→ **Materials provided**:
--- --- ---
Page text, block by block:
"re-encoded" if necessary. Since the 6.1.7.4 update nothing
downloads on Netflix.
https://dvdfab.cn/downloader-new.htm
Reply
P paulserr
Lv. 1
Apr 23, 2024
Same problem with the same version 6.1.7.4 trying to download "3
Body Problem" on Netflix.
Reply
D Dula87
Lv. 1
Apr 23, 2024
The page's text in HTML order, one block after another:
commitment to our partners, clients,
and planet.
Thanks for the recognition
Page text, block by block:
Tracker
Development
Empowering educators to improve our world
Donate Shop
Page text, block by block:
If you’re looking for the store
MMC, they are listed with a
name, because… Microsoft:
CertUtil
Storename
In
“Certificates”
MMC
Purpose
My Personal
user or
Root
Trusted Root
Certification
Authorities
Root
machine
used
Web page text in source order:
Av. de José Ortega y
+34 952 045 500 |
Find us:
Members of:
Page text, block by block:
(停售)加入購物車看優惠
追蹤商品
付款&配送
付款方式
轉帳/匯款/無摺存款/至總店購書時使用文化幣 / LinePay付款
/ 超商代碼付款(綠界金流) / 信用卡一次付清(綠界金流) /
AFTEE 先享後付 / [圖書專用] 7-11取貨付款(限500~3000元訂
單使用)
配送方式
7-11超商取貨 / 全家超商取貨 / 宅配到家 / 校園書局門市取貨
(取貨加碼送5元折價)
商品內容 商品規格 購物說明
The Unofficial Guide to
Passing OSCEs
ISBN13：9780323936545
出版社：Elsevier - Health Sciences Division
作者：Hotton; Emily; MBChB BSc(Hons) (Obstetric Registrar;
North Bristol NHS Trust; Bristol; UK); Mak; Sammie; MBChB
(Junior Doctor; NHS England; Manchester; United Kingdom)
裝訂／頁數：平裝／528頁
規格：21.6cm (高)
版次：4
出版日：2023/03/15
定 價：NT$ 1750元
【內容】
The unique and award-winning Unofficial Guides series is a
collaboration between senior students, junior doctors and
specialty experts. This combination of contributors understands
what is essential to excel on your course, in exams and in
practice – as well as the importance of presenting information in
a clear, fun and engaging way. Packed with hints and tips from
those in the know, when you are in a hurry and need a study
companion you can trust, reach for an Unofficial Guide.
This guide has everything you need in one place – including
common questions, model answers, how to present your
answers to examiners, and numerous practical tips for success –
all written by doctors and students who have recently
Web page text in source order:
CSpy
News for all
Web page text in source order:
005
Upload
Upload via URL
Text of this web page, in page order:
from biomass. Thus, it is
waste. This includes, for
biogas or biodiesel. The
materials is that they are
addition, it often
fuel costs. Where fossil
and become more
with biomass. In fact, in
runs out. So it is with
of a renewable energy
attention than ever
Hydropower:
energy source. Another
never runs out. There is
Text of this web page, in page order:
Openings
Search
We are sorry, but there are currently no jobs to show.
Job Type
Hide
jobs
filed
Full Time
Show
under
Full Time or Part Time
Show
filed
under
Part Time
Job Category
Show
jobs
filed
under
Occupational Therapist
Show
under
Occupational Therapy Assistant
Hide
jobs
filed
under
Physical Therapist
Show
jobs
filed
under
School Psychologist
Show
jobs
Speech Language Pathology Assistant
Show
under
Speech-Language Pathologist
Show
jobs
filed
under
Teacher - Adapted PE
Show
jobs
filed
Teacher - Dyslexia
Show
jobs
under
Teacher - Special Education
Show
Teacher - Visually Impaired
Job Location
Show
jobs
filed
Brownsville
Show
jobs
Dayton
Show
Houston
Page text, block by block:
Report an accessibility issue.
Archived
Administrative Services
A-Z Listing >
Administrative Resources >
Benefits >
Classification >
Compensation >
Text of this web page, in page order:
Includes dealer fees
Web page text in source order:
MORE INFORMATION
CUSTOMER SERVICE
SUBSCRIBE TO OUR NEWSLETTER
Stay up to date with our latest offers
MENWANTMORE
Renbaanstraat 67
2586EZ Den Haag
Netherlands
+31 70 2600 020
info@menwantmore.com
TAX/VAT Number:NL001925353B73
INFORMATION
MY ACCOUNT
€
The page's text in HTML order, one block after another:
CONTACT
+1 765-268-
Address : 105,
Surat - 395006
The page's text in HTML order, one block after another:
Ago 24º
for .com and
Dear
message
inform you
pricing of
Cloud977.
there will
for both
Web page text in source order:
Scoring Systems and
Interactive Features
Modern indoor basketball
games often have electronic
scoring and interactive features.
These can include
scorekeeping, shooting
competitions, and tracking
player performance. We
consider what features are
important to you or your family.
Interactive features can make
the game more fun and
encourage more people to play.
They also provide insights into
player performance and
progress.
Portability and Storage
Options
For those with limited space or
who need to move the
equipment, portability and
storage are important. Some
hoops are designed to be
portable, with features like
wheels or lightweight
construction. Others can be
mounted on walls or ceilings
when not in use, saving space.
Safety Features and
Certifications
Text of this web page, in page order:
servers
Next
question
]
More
--- --- ---
→ **Problem**:
Beginning at the first line above, repeat exactly until the line containing "Same problem with", which is included.

→ **Task output**:
Page text, block by block:
"re-encoded" if necessary. Since the 6.1.7.4 update nothing
downloads on Netflix.
https://dvdfab.cn/downloader-new.htm
Reply
P paulserr
Lv. 1
Apr 23, 2024
Same problem with the same version 6.1.7.4 trying to download "3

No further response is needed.